Maroc-Espagne: l’opération Marhaba aura-t-elle lieu ?

Les ports espagnols concernés par l’opération Marhaba sont en effervescence. Dès que des informations portant sur une probable organisation de cette méga-opération de traversée ont filtré, les médias espagnols ont aussitôt réagi. La presse ibérique y voit, en effet, une potentielle piste pour la reprise de l’activité aux frontières après une longue mise à l’arrêt qui remonte à mars 2020. Toutefois, rien n’est encore officiel pour le moment. Il s’agit de spéculations inspirées d’une communication adressée par la Direction de la marine marchande (DMM) espagnole aux compagnies maritimes opérant entre les deux rives.

Cette autorité aurait sollicité le plan de flotte des compagnies maritimes opérant entre les deux rives, et ce, dans le cadre des préparatifs de la prochaine édition de cet important mouvement de voyageurs. La jubilation est à son pic dans les enclaves de Sebta et Mélilia. L’enjeu est, en effet, de taille pour les présides car une reprise des connexions maritimes entre le Maroc et l’Espagne signifierait la réouverture des postes frontières, une mesure impatiemment attendue pour donner un coup de boost à l’économie de ces villes.

Contacté par Les Inspirations ÉCO, un porte-parole de l’Autorité portuaire de la Baie d’Algésiras (APBA), l’administration qui gère les ports d’Algésiras et de Tarifa, indique que jusqu’à présent, aucune confirmation de l’organisation de cette opération n’est encore parvenue à leurs soins. «Toutefois, nous menons les préparatifs comme chaque année, car nous ne voulons pas être pris au dépourvu au cas où la décision viendrait à tomber au dernier moment», indique notre interlocuteur. Y aura-t-il des mesures exceptionnelles pour accueillir les voyageurs, si l’opération Marhaba est effectivement ouverte ? Selon l’APBA, les mesures et exigences sanitaires seront dictées par l’administration compétente. En somme, rien n’est à écarter, pour le moment. Il n’en demeure pas moins que le mastodonte andalou est rompu à ce genre d’exercices. Soulignons-le, cet établissement portuaire était le seul à accueillir les opérations de rapatriement par voie maritime, depuis la fermeture des frontières. Selon la presse sebtie, le port d’Algésiras a effectué quelques travaux de réaménagement pour pouvoir recevoir les flux des véhicules des Marocains désirant rejoindre leur patrie.

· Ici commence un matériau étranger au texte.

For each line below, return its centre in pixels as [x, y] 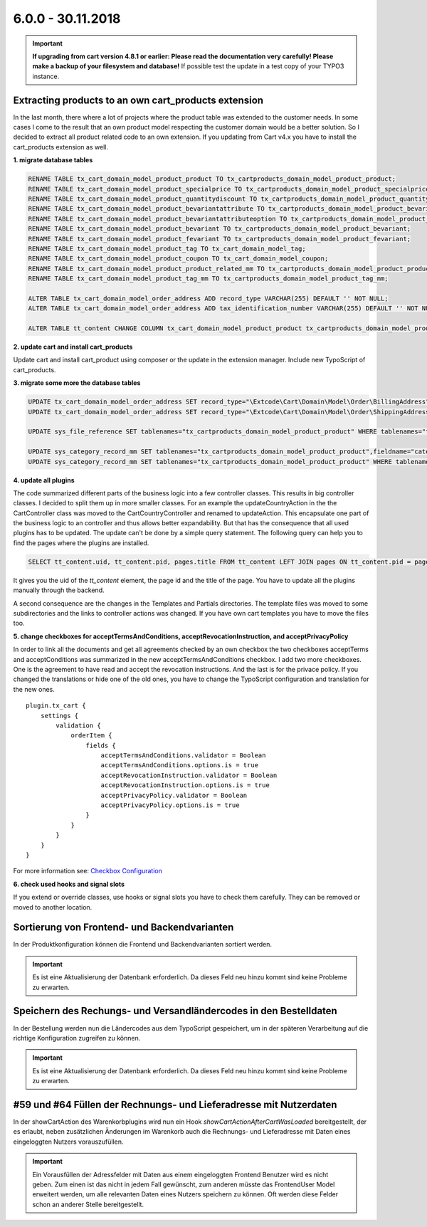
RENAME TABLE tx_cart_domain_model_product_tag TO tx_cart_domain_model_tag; [167, 248]
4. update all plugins [44, 480]
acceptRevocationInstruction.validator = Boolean [189, 775]
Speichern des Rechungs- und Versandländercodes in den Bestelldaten [175, 1011]
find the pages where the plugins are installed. [81, 543]
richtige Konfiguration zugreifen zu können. [77, 1038]
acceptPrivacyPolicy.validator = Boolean [174, 795]
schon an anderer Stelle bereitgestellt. [88, 1204]
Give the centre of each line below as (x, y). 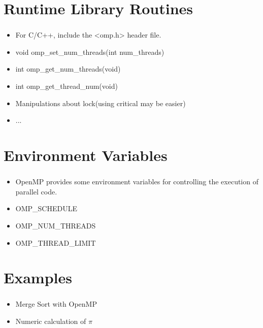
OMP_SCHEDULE (46, 208)
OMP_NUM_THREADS (56, 225)
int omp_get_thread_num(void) (67, 86)
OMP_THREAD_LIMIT (56, 242)
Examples (38, 277)
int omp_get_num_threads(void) (68, 69)
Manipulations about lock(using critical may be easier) (101, 103)
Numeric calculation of (51, 321)

À ce titre, le port a débloqué une enveloppe budgétaire de 695.000 euros pour mener à bien ce chantier. Les améliorations touchent les conditions d’accueil des automobilistes de cette zone de pré-embarquement. En cas d’organisation de cette importante opération de transit, les arrivées pourraient pulvériser tous les records. En effet, il faut s’attendre à un rush sans précédent cette année, au cas où le Maroc prend finalement la décision d’autoriser le retour de sa diapora. En 2019, faut-il le rappeler, 3 millions de voyageurs avaient emprunté le Détroit pour se rendre au royaume. A priori, les choses devraient s’éclaircir début mai prochain, période durant laquelle la commission mixte maroco-espagnole en charge de ce dossier se réunit pour établir un plan de travail conjoint. De plus, alors que l’opération constitue un défi en soi, les contraintes liées à la situation sanitaires exigeraient la mise en place d’un plan de choc pour éviter tout dérapage. Selon notre lecture, seules les véhicules disposant d’une réservation effectuée par avance, peuvent accéder à la zone d’embarquement. Cette disposition a été déjà appliquée, dans une moindre mesure au port de Tarifa, pour les week-ends, afin d’éviter les mouvements de foule dans cet établissement portuaire de taille modeste. En somme, l’événement n’est pas un challenge insurmontable. Les opérations de rapatriement ont démontré qu’il est possible de gérer ce genre de situation.

Du côté marocain, les autorités marocaines ont fait preuve d’un grand sens d’organisation et de mobilisation. Or, à l’arrivée, il était décevant de constater qu’à peine deux guichets de contrôle douanier étaient opérationnels du côté espagnol, pour autoriser l’accès à 735 passagers. À présent, tout dépendra de l’état d’avancement de la campagne de vaccination au Maroc, tributaire aussi des arrivées des lots de vaccins ainsi que de l’évolution de la situation épidémiologique en Europe.